▶ [Problem description]:
Any picture in the data below gets skipped; print all the rest exactly.

▶ [Available data]:
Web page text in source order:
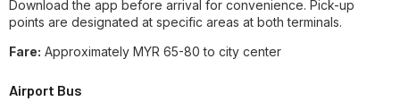
Download the app before arrival for convenience. Pick-up
points are designated at specific areas at both terminals.
Fare: Approximately MYR 65-80 to city center
Airport Bus
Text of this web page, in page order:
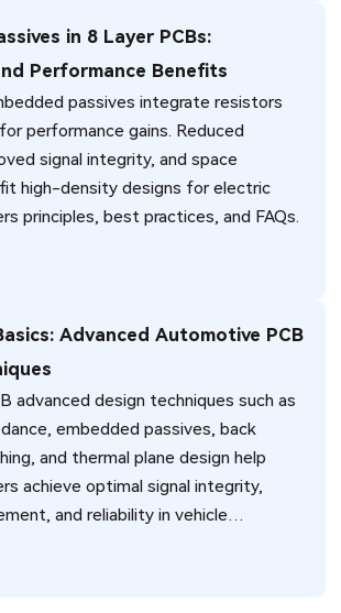
in 8 Layer PCBs:
Performance Benefits
passives integrate resistors
performance gains. Reduced
signal integrity, and space
high-density designs for electric
principles, best practices, and FAQs.
Advanced Automotive PCB
advanced design techniques such as
embedded passives, back
and thermal plane design help
achieve optimal signal integrity,
and reliability in vehicle
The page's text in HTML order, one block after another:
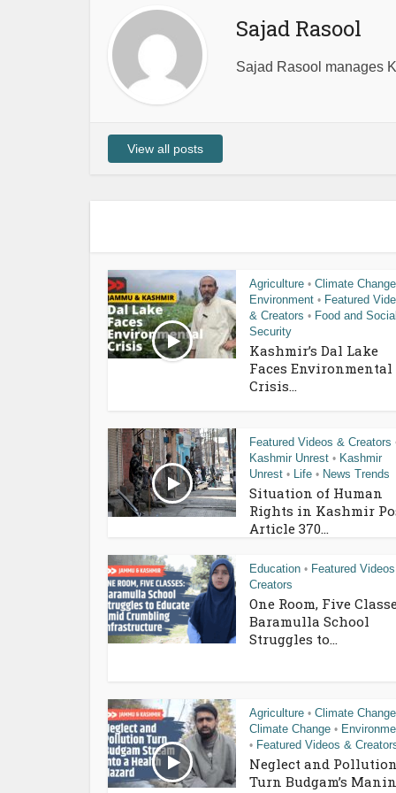
Sajad Rasool
Sajad Rasool manages
View all posts
Agriculture • Climate Change
Environment • Featured
& Creators • Food and Social
Security
Kashmir’s Dal Lake
Faces Environmental
Crisis...
Featured Videos & Creators
Kashmir Unrest • Kashmir
Unrest • Life • News Trends
Situation of Human
Rights in Kashmir
Article 370...
Education • Featured
Creators
One Room, Five
Baramulla School
Struggles to...
Agriculture • Climate Change
Climate Change •
• Featured Videos &
Neglect and Pollution
Turn Budgam’s

▶ [Task response]:
Web page text in source order:
Download the app before arrival for convenience. Pick-up
points are designated at specific areas at both terminals.
Fare: Approximately MYR 65-80 to city center
Airport Bus
Text of this web page, in page order:
in 8 Layer PCBs:
Performance Benefits
passives integrate resistors
performance gains. Reduced
signal integrity, and space
high-density designs for electric
principles, best practices, and FAQs.
Advanced Automotive PCB
advanced design techniques such as
embedded passives, back
and thermal plane design help
achieve optimal signal integrity,
and reliability in vehicle
The page's text in HTML order, one block after another:
Sajad Rasool
Sajad Rasool manages
View all posts
Agriculture • Climate Change
Environment • Featured
& Creators • Food and Social
Security
Kashmir’s Dal Lake
Faces Environmental
Crisis...
Featured Videos & Creators
Kashmir Unrest • Kashmir
Unrest • Life • News Trends
Situation of Human
Rights in Kashmir
Article 370...
Education • Featured
Creators
One Room, Five
Baramulla School
Struggles to...
Agriculture • Climate Change
Climate Change •
• Featured Videos &
Neglect and Pollution
Turn Budgam’s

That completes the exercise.